* ACTIVITY: Strip the pictures, then copy the remaining data exactly as it stands.

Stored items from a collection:
=====
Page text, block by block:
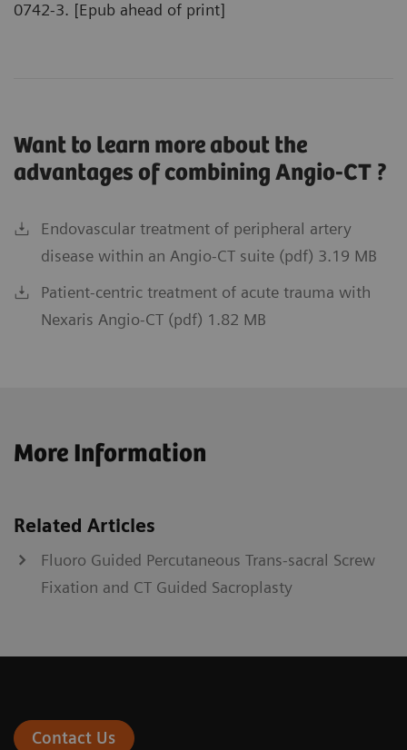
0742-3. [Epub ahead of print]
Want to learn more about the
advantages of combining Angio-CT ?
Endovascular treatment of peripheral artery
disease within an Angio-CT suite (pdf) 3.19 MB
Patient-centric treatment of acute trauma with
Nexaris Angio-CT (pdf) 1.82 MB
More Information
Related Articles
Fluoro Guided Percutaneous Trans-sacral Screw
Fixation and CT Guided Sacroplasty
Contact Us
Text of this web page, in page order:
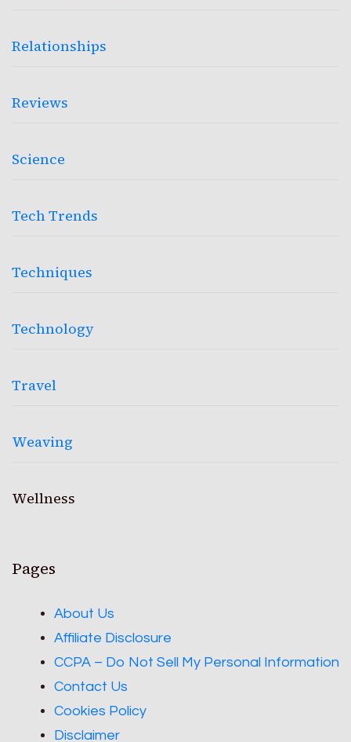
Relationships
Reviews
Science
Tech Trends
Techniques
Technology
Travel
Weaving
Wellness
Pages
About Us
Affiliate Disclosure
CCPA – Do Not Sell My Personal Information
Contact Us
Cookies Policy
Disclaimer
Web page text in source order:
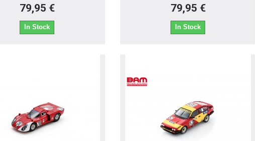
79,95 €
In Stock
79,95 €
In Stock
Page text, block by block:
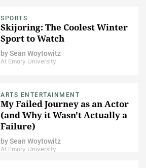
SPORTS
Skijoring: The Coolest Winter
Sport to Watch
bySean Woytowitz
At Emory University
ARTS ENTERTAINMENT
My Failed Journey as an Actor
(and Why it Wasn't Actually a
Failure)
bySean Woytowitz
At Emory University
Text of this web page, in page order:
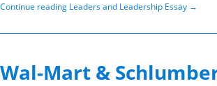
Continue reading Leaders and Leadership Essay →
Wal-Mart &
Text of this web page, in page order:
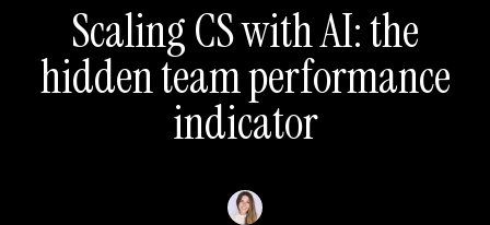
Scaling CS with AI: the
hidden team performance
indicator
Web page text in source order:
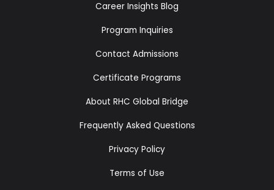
=====
* WRITTEN SOLUTION:
Page text, block by block:
0742-3. [Epub ahead of print]
Want to learn more about the
advantages of combining Angio-CT ?
Endovascular treatment of peripheral artery
disease within an Angio-CT suite (pdf) 3.19 MB
Patient-centric treatment of acute trauma with
Nexaris Angio-CT (pdf) 1.82 MB
More Information
Related Articles
Fluoro Guided Percutaneous Trans-sacral Screw
Fixation and CT Guided Sacroplasty
Contact Us
Text of this web page, in page order:
Relationships
Reviews
Science
Tech Trends
Techniques
Technology
Travel
Weaving
Wellness
Pages
About Us
Affiliate Disclosure
CCPA – Do Not Sell My Personal Information
Contact Us
Cookies Policy
Disclaimer
Web page text in source order:
79,95 €
In Stock
79,95 €
In Stock
Page text, block by block:
SPORTS
Skijoring: The Coolest Winter
Sport to Watch
bySean Woytowitz
At Emory University
ARTS ENTERTAINMENT
My Failed Journey as an Actor
(and Why it Wasn't Actually a
Failure)
bySean Woytowitz
At Emory University
Text of this web page, in page order:
Continue reading Leaders and Leadership Essay →
Wal-Mart &
Text of this web page, in page order:
Scaling CS with AI: the
hidden team performance
indicator
Web page text in source order:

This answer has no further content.